Señaló con la cabeza la grabadora que, de inmediato, desapareció en el bolsillo de Anna-Maria.
– Pero los cortes de las muñecas estaban bastante bien hechos -añadió-. Quizás estés buscando a un cazador, Mella.
– Así que estás aquí -se oyó decir a una voz desde la puerta.
Era Sven-Erik Stålnacke.
– Sí -respondió Anna-Maria, descubriendo cómo le incomodaba el miedo a que su compañero creyera que actuaba a sus espaldas-. Pohjanen llamó y estaba a punto de irse, así que…
Se quedó callada, irritada por haber empezado a dar explicaciones y a excusarse.
– No pasa nada -dijo Sven-Erik, contento-. Ya me lo explicarás en el coche. Tenemos problemas con los pastores. Joder, te he buscado por todas partes. Al final le pregunté a Sonja, la de la centralita, quién te había llamado. Tienes que venir.
Anna-Maria miró a Pohjanen con gesto interrogante, y él se encogió de hombros, a la vez que levantaba las cejas como para decir que ellos ya estaban listos.
– Al Luleå le dieron una buena paliza los del Färjestad -dijo sonriendo Sven-Erik a modo de saludo al jefe médico, aficionado al hockey sobre hielo, a la vez que se llevaba de allí a Anna-Maria.
– Eso, sí, recuérdamelo, no te prives -suspiró Lars Pohjanen, buscando el paquete de cigarrillos en el bolsillo.
El avión a Kiruna iba casi lleno. Rebaños de turistas extranjeros que irían en trineos tirados por perros y dormirían en cabañas hechas de piel de reno en el hotel de hielo de Jukkasjärvi, se apretujaban junto a cansados hombres de negocios que volvían a casa con frutas y periódicos conseguidos gratuitamente.
Rebecka se hundió en su asiento y se abrochó el cinturón de seguridad. El murmullo de las voces, el sonido de las instrucciones que se encendían y apagaban en la parte superior y el rugir de los motores la indujeron a un intranquilo sueño. Durmió todo el viaje.
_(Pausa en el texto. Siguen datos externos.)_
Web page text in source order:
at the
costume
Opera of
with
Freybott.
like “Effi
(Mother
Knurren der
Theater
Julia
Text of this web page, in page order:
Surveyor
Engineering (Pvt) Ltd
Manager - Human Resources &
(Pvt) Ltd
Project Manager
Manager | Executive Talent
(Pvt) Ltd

En el sueño se vio corriendo por un campo lleno de moras de los pantanos. En un caluroso día de agosto. El calor del sol hace que salga la humedad del musgo. El sudor mezclado con el aceite antimosquitos le cae por la frente, hasta los ojos. Le escuecen. Los ojos se le llenan de lágrimas. Una oscura nube de picor le va invadiendo la nariz y los oídos. No puede ver. Hay alguien detrás. Muy cerca. Y como siempre en sus sueños, las piernas no la quieren sostener. No tienen fuerza ninguna y aquello es una ciénaga. Los pies se le hunden cada vez más en la turba y alguien, o algo, la persigue. Ya no puede levantar los pies. Se hunde en la pantanosa ciénaga. Intenta llamar a su madre pero de su garganta sólo sale un débil gemido. Y entonces siente una mano pesada que se posa sobre su hombro.
– Perdone, ¿la he asustado?
Rebecka abrió los ojos y vio a una azafata inclinada sobre ella. La azafata sonrió un poco insegura y le apartó la mano del hombro.
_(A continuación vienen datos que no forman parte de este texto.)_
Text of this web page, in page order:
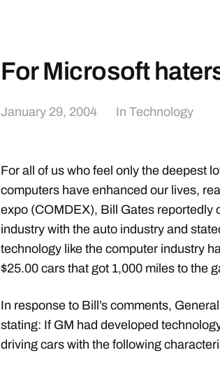
For Microsoft
January 29, 2004 In Technology
For all of us who feel only the deepest
computers have enhanced our lives,
expo (COMDEX), Bill Gates reportedly
industry with the auto industry and
technology like the computer industry
$25.00 cars that got 1,000 miles to the
In response to Bill’s comments,
stating: If GM had developed
driving cars with the following
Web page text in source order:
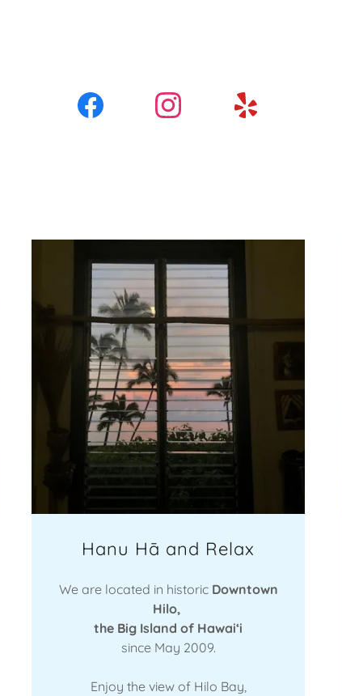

– Estamos preparándonos para aterrizar en el aeropuerto de Kiruna. Tiene que poner recto el respaldo del asiento.
Rebecka se llevó la mano a la boca. ¿Se le había caído la baba? O aún peor, ¿había gritado? No se atrevía a mirar a la persona que tenía al lado, así que volvió la cabeza hacia la oscuridad de la ventana. Estaba allí abajo. La ciudad. Como una joya brillante en el fondo de un pozo, resplandecía con sus luces, rodeada del oscuro mundo de las montañas. Se le encogieron el estómago y el corazón.
«Mi ciudad», pensó con una extraña combinación de nostalgia, alegría, ira y miedo al volverla a ver.
Veinte minutos más tarde conducía un Audi de alquiler hacia Kurravaara. El pueblo estaba a quince kilómetros de Kiruna. De niña, muchas veces había hecho el camino en trineo desde Kiruna hasta el pueblo. Era un trineo al que se le daba impulso con el pie. Lo recordaba con alegría. Especialmente al final del invierno, cuando el camino estaba cubierto de un hielo grueso y brillante que nadie podía eliminar con arena, sal o gravilla.
A su alrededor, la luna lucía por encima del bosque vestido de blanco, y la nieve amontonada formaba una valla a lo largo de toda la carretera.